I tried making these before, with a different recipe that used jam instead of actual blueberries. It turned out pretty bad, they got way too brown, didn't rise right and I ended up needing to add almost a cup of extra flour.
This one wasn't anything like that! The dough came together really nicely and was simple to make. The one major thing I changed in the recipe was I used fresh blueberries. It says explicitly not to, but I had a really nice pint of them and I wasn't going out to buy frozen ones with them in front of me. The reasoning was that they didn't release juice the same. That does depend on the berries. I let mine sit for a good half hour with the sugar and cornstarch on them (the entire time it took me to make the dough and roll it out) and the amount of syrupy juice was amazing, even in that small amount of time. If you only have frozen, or want to use frozen go ahead! But I wouldn't go out of your way to buy them if you have fresh ones or there's a good deal at the grocery store.
(Adapted from Here)
2 and 1/2 cups all-purpose flour
3 Tablespoons white sugar
1 teaspoon salt
2 1/4 teaspoons yeast
1/4 cup water
1/2 cup milk
2.5 Tablespoons unsalted butter
1 pint (11 oz) blueberries
1/4 cup granulated sugar
1 teaspoon cornstarch
Juice from 1 large lemon
Zest from lemon
1 cup powdered sugar
1-2 Tablespoons milk
1. Filling first! Combine the blueberries, sugar, and cornstarch in a bowl. Stir together, don't worry if you mash up a blueberry here and there, it adds to the juice. Let sit while you prepare the dough.
2. Dough! In a large bowl or electric mixing bowl, put the dry ingredients - flour, sugar, salt, and yeast together until evenly dispersed.
3. Heat the water, milk, and butter together in the microwave until the butter is melted and the mixture is warm. Most yeast can only deal with about 105º, so if you go over that let it cool a bit before adding it. I did mine for 1 minute on power 6 in my microwave, stir is together once it comes out, the butter may separate.
4. Stir the wet ingredients into the dry, I added slowly to my mixer while it was going. Add the egg at the end. You may need a bit more flour here depending on your dough. It is ready when it cleans the sides of the bowl and is shiny and stretchy.
5. On a lightly floured surface, knead the dough a couple times to ensure everything is mixed in well. Place in a lightly greased bowl and let rest for 5-15 minutes.
6.After resting, roll the dough out in a rectangle, mine was around 16 inches by 10 inches. I find it helps to get a rectangle quickly if you sort of shape the dough in to a rectangle instead of a ball. Pour the sugared blueberries on top and evenly disperse them on the dough. Roll the dough up from the long edge so your roll will be the longest it can be.

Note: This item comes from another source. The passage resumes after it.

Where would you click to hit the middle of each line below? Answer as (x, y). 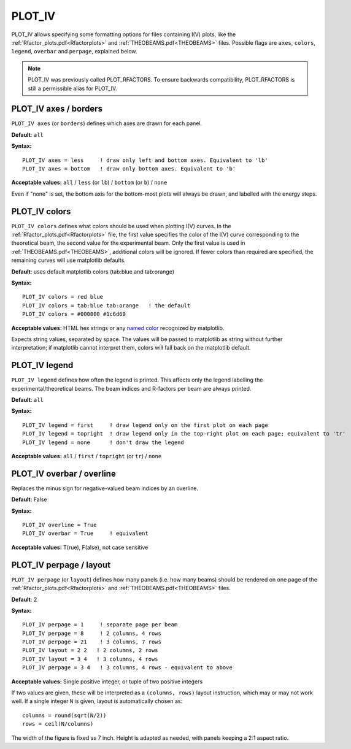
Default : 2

7. Cut into even pieces, I made 9, and place in greased or parchment lined pan, I used a 9x9 square. Loosely cover the rolls with a damp towel and allow to rise in an oven you've preheated and turned back off. Place rolls inside oven and allow to rise. You won't want to refrigerate these now, they won't puff back up.
8. After the rolls have doubled in size, about 2 hours, take out of the oven and preheat to 375ºF. Bake for 25-30 minutes until lightly browned. Cover them about half way through with loose aluminum foil or they will get quite brown and crispy.
9. Before serving, mix all of the glaze ingredients together. For a thicker glaze add more powdered sugar or less lemon juice or vice versa for thinner.
10. Glaze right before serving, ideally when they are still warm (not hot) right out of the oven.